** DATA RECORDS follows **

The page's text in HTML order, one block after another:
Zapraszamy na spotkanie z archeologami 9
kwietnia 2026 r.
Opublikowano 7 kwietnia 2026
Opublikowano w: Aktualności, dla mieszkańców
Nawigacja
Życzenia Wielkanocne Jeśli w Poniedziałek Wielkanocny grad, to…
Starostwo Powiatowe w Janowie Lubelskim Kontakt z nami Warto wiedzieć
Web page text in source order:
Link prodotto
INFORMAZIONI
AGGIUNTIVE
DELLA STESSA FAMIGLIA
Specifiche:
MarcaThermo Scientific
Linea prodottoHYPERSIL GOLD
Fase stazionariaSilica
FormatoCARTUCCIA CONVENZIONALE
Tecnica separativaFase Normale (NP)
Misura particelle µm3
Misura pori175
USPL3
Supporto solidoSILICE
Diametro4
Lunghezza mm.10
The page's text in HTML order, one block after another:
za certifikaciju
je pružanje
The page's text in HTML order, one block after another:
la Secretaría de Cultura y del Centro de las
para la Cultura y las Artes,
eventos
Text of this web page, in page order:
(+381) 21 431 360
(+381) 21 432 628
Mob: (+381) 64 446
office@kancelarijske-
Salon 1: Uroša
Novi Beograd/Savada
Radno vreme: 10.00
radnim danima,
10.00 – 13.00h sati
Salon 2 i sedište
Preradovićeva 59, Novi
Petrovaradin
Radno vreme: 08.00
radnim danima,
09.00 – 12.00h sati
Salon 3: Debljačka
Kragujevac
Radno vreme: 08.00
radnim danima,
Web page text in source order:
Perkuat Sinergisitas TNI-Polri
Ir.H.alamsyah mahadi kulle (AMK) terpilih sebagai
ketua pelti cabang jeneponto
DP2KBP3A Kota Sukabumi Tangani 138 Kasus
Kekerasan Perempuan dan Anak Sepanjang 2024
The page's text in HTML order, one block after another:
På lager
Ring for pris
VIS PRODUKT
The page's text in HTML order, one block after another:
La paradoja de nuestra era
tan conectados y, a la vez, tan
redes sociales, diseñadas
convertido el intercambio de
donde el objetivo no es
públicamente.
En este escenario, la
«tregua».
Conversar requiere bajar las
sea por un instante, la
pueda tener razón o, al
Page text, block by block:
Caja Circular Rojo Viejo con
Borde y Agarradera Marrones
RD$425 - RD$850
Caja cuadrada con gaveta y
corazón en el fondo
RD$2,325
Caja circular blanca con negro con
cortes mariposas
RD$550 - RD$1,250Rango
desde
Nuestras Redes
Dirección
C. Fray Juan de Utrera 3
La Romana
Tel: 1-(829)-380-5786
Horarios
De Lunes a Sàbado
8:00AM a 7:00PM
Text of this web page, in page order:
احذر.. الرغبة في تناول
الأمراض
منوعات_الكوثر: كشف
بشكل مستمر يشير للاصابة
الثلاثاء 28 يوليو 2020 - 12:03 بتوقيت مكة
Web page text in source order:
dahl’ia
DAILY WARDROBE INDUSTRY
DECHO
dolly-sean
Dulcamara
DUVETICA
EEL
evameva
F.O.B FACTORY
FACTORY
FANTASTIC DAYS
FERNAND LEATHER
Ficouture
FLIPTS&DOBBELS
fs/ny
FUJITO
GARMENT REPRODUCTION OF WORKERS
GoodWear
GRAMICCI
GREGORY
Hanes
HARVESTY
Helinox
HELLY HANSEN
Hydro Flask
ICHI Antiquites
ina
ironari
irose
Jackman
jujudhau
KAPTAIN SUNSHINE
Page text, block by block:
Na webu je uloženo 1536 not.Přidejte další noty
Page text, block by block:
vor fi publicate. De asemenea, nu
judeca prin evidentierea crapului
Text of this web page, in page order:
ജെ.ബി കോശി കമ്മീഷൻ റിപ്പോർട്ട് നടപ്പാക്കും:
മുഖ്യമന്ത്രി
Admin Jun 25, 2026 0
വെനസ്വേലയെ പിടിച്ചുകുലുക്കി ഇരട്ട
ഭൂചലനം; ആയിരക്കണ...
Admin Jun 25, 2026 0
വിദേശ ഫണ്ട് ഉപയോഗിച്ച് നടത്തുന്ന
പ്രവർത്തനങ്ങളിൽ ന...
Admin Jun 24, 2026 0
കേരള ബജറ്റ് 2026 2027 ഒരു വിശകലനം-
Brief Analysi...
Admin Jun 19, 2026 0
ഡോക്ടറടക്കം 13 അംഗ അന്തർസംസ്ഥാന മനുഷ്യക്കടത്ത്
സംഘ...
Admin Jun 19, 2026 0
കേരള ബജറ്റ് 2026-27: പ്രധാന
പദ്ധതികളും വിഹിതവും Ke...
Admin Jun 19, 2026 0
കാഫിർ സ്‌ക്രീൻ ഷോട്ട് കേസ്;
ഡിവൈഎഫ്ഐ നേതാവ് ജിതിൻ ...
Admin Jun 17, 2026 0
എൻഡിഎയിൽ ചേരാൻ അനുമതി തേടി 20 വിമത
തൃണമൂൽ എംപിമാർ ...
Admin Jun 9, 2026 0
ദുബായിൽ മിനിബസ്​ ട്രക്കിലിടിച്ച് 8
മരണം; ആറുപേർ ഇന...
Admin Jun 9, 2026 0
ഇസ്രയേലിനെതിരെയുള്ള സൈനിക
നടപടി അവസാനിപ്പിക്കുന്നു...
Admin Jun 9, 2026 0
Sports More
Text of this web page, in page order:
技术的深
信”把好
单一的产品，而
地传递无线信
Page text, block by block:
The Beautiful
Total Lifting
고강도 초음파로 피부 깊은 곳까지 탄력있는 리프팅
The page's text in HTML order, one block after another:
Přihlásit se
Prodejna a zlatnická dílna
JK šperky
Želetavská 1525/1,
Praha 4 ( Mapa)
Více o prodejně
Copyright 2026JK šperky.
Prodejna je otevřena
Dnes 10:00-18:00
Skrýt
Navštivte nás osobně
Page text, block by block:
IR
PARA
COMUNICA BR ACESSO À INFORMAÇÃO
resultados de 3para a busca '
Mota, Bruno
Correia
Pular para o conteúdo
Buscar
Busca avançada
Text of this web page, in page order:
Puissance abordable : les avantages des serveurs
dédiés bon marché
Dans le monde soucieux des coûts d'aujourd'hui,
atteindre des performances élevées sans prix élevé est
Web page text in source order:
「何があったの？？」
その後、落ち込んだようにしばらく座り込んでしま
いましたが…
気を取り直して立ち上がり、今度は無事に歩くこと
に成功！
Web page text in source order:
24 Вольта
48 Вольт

** End of DATA RECORDS **

* **THE TASK**
Would you please copy all lines in the data that contain the word "Prodejna"?

* **ANSWER TO THE EXERCISE**
Prodejna a zlatnická dílna
Prodejna je otevřena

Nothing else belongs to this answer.